[Records supplied]
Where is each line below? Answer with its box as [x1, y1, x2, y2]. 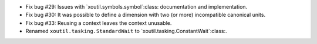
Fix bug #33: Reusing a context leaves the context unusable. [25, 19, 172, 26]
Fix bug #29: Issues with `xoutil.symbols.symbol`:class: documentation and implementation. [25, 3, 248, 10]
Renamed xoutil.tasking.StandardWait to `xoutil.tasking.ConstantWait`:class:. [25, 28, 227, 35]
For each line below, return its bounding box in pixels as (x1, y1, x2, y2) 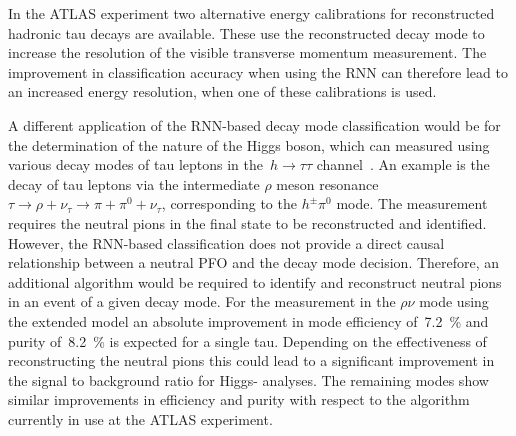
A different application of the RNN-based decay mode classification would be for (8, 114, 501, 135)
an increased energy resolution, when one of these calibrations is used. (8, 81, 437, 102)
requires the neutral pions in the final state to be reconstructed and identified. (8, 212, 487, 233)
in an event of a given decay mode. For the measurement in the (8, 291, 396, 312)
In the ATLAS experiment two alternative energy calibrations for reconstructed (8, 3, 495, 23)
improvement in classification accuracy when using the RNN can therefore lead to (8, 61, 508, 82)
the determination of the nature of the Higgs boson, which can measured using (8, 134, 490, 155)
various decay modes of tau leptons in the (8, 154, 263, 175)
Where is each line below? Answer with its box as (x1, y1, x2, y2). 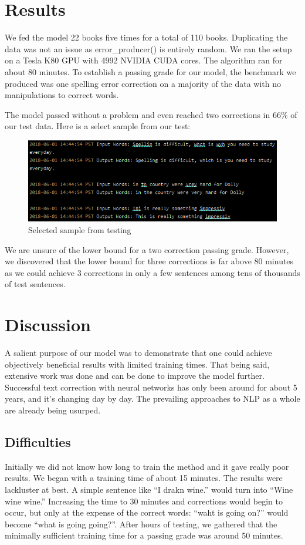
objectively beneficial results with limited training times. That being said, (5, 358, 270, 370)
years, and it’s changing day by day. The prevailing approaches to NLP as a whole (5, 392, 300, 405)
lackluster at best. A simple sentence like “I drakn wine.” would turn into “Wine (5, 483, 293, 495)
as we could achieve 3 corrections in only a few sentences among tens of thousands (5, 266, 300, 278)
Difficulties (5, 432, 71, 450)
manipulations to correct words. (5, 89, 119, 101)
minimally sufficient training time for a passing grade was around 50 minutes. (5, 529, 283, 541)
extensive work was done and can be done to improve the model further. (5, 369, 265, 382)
[/Records supplied]
**Required work:** Your task is to set down every entry exactly, leaving out any picture it contains.

**Answer box:**
Where is each line below? Answer with its box as [x1, y1, x2, y2]. 
Fix bug #33: Reusing a context leaves the context unusable. [25, 19, 172, 26]
Fix bug #29: Issues with `xoutil.symbols.symbol`:class: documentation and implementation. [25, 3, 248, 10]
Renamed xoutil.tasking.StandardWait to `xoutil.tasking.ConstantWait`:class:. [25, 28, 227, 35]
For each line below, return its bounding box in pixels as (x1, y1, x2, y2) 
A different application of the RNN-based decay mode classification would be for (8, 114, 501, 135)
an increased energy resolution, when one of these calibrations is used. (8, 81, 437, 102)
requires the neutral pions in the final state to be reconstructed and identified. (8, 212, 487, 233)
in an event of a given decay mode. For the measurement in the (8, 291, 396, 312)
In the ATLAS experiment two alternative energy calibrations for reconstructed (8, 3, 495, 23)
improvement in classification accuracy when using the RNN can therefore lead to (8, 61, 508, 82)
the determination of the nature of the Higgs boson, which can measured using (8, 134, 490, 155)
various decay modes of tau leptons in the (8, 154, 263, 175)
Where is each line below? Answer with its box as (x1, y1, x2, y2). 
objectively beneficial results with limited training times. That being said, (5, 358, 270, 370)
years, and it’s changing day by day. The prevailing approaches to NLP as a whole (5, 392, 300, 405)
lackluster at best. A simple sentence like “I drakn wine.” would turn into “Wine (5, 483, 293, 495)
as we could achieve 3 corrections in only a few sentences among tens of thousands (5, 266, 300, 278)
Difficulties (5, 432, 71, 450)
manipulations to correct words. (5, 89, 119, 101)
minimally sufficient training time for a passing grade was around 50 minutes. (5, 529, 283, 541)
extensive work was done and can be done to improve the model further. (5, 369, 265, 382)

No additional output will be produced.